The Sunday Times focuses on the case of the disappearing donations.
UKIP is being investigated over donations totalling £118,000 that apparently disappeared.

The Electoral Commission is looking at why the donations, made by individuals in five instalments, the biggest of which was £50,000, never appeared in any of its four main bank accounts and bypassed UKIP’s treasurer.
The new Treasurer evidently threatened to resign unless full disclosure of a secret account was made. Strangely -
This weekend, Lawson declined to answer whether he was given access to the account that received the money.

Farage said he could not say whether Lawson had been given access to the account.
Here are some questions.
  1. He's still the treasurer, so presumably he's satisfied now. In that case why not say so?
  2. Why could Nigel Farage not say whether the treasurer had been given access to the account?
  3. We know why nuLab doesn't tell its treasurer about loans. Why didn't UKIP tell its own treasurer about these donations at the time?
  4. Why would the donors have used a separate bank account?
  5. Who opened the separate bank account without the treasurer's knowledge? Why? Who operated it? Where did the money go?
It's difficult to think of acceptable answers to all these questions.

February 17, 2007

Yes, but not in the south

It's easy to titter at the unfunded promises of candidates in the French presidential election, but the UK has its own trouble politicians.

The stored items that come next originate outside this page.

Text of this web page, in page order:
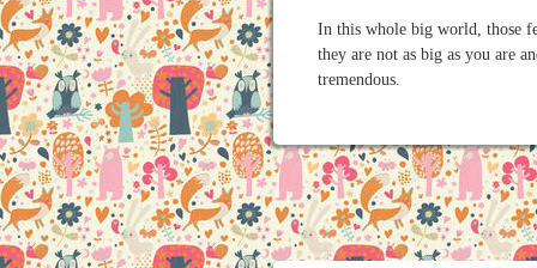
In this whole big world, those
they are not as big as you are
tremendous.
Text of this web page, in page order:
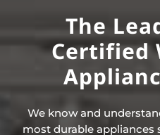
The
Certified
We know and
most durable appliances
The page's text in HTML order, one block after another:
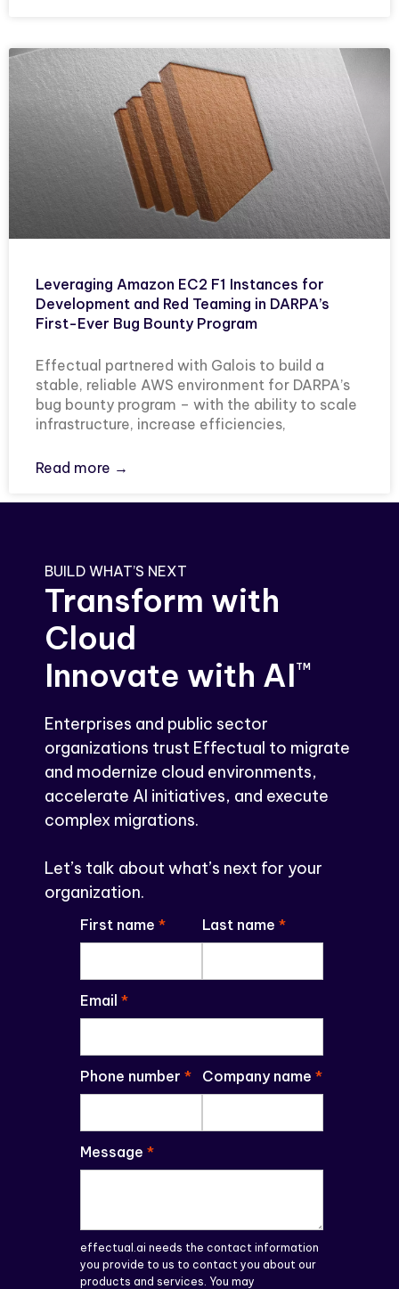
Leveraging Amazon EC2 F1 Instances for
Development and Red Teaming in DARPA’s
First-Ever Bug Bounty Program
Effectual partnered with Galois to build a
stable, reliable AWS environment for DARPA’s
bug bounty program – with the ability to scale
infrastructure, increase efficiencies,
Read more →
BUILD WHAT’S NEXT
Transform with
Cloud
Innovate with AI TM
Enterprises and public sector
organizations trust Effectual to migrate
and modernize cloud environments,
accelerate AI initiatives, and execute
complex migrations.
Let’s talk about what’s next for your
organization.
First name * Last name *
Email *
Phone number * Company name *
Message *
effectual.ai needs the contact information
you provide to us to contact you about our
products and services. You may
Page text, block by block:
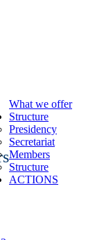
What we offer
Structure
Presidency
Secretariat
Members
Structure
ACTIONS
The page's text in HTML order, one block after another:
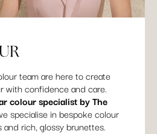
team are here to create
with confidence and care.
colour specialist by The
specialise in bespoke colour
rich, glossy brunettes.
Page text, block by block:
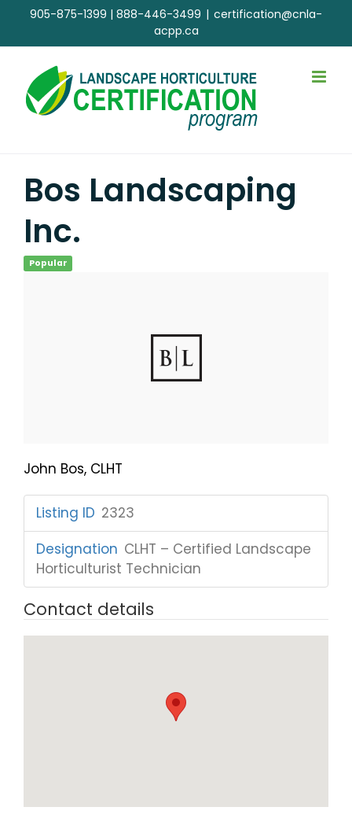
content
905-875-1399 | 888-446-3499 | certification@cnla-
acpp.ca
Bos Landscaping
Inc.
Popular
John Bos, CLHT
Listing ID 2323
Designation CLHT – Certified Landscape
Horticulturist Technician
Contact details
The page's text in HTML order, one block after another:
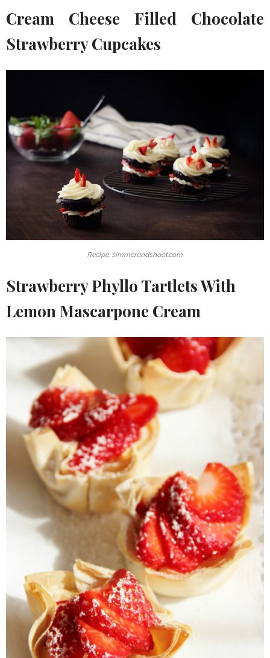
Cream Cheese Filled Chocolate
Strawberry Cupcakes
Recipe: simmerandshoot.com
Strawberry Phyllo Tartlets With
Lemon Mascarpone Cream
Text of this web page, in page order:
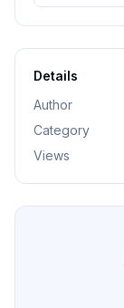
Details
Author
Category
Views

Cuddly Cameron has been spreading cotton wool again, arguing that the well-being of families and children is now more important than economic competitiveness. Companies must come to terms with their significant social responsibilities, presumably code for protecting employment and gradually making the economy more sclerotic, though at the same time the fork-tongued one says he recognises that a "dynamic" economy is essential, not least "in order to eradicate poverty".

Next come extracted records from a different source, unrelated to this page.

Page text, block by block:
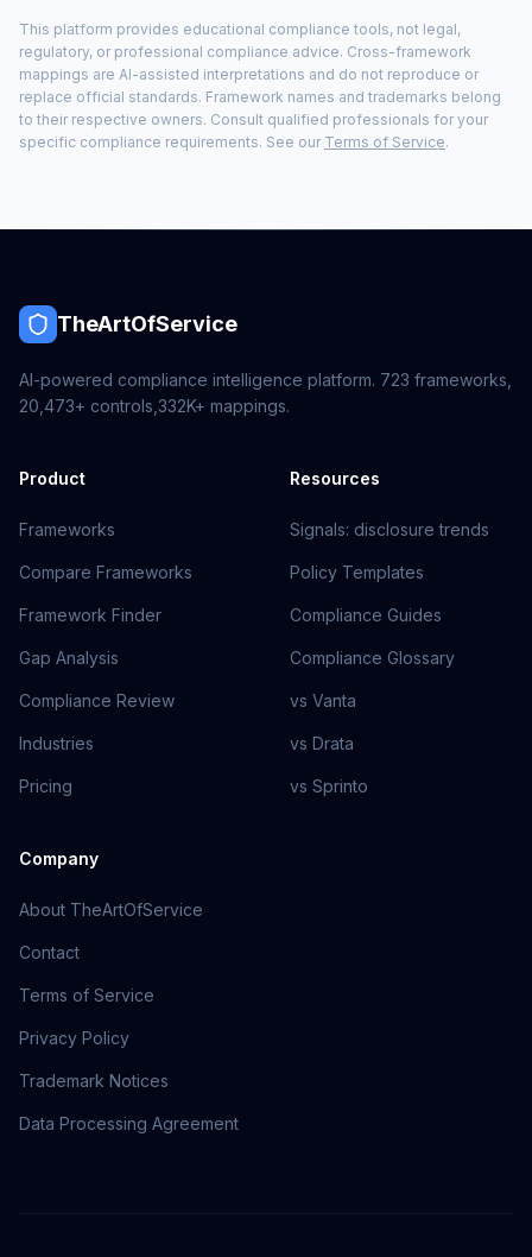
This platform provides educational compliance tools, not legal,
regulatory, or professional compliance advice. Cross-framework
mappings are AI-assisted interpretations and do not reproduce or
replace official standards. Framework names and trademarks belong
to their respective owners. Consult qualified professionals for your
specific compliance requirements. See our Terms of Service.
TheArtOfService
AI-powered compliance intelligence platform. 723 frameworks,
20,473+ controls, 332K+ mappings.
Product
Frameworks
Compare Frameworks
Framework Finder
Gap Analysis
Compliance Review
Industries
Pricing
Resources
Signals: disclosure trends
Policy Templates
Compliance Guides
Compliance Glossary
vs Vanta
vs Drata
vs Sprinto
Company
About TheArtOfService
Contact
Terms of Service
Privacy Policy
Trademark Notices
Data Processing Agreement
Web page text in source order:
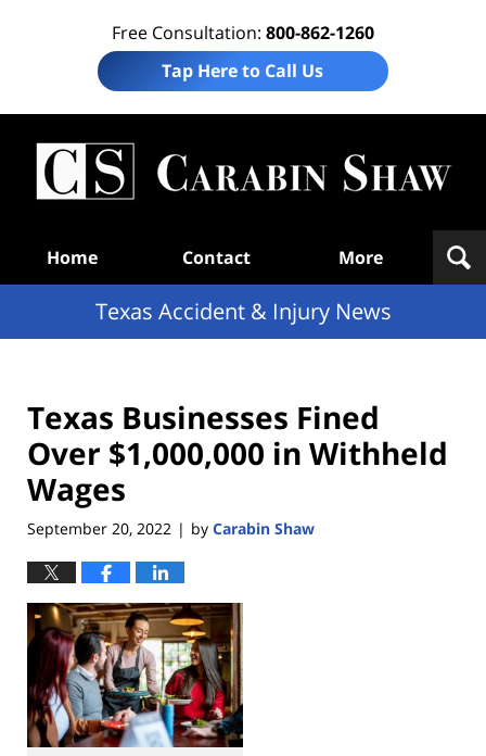
Free Consultation: 800-862-1260
Tap Here to Call Us
Home Contact More
Texas Accident & Injury News
Texas Businesses Fined
Over $1,000,000 in Withheld
Wages
September 20, 2022 | by Carabin Shaw
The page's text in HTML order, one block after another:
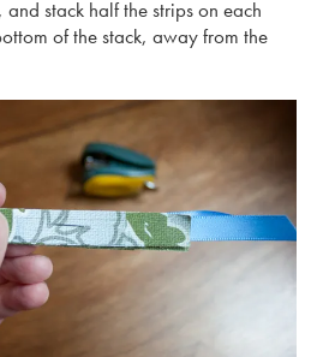
stack half the strips on each
of the stack, away from the
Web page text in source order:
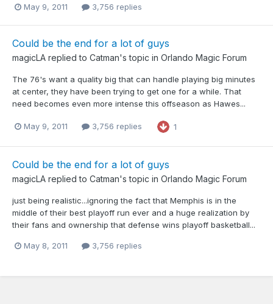
May 9, 2011 3,756 replies
Could be the end for a lot of guys
magicLA replied to Catman's topic in Orlando Magic Forum
The 76's want a quality big that can handle playing big minutes
at center, they have been trying to get one for a while. That
need becomes even more intense this offseason as Hawes...
May 9, 2011 3,756 replies 1
Could be the end for a lot of guys
magicLA replied to Catman's topic in Orlando Magic Forum
just being realistic...ignoring the fact that Memphis is in the
middle of their best playoff run ever and a huge realization by
their fans and ownership that defense wins playoff basketball...
May 8, 2011 3,756 replies

This must set some sort of record for cramming contradictions and wooliness into one speech. One question is, does he think poverty can be eradicated? In other words, is he naive and stupid, or merely hugely cynical?

If the choice is to be between Cameron and Brown, no wonder abstentions are rising.

Mr Cameron is not the only one who affects to favour a dynamic economy. Peter Hain suggested a few days ago that a high proportion of City bonuses should be given to charity. Lo on Friday he ate a large portion of humble pie in a letter to the Financial Times saying that The City is, and must remain, pre-eminent. How we laughed, especially at his hubristic claim that
Indeed, because of this, in Northern Ireland and in Wales I have successfully encouraged global financial companies - especially from from India, China and the US - to invest in the UK's financial sector, creating thousands of high-quality jobs.
The man's self-regard seems unlimited.

This is almost as amusing as the effort of the speak-your-loyalty machine Hazel Blears to recast herself as a champion of middle England in preparation for a tilt at the deputy leadership herself. Brown and Hain, Brown and Blears ... what a ticket either of them would be.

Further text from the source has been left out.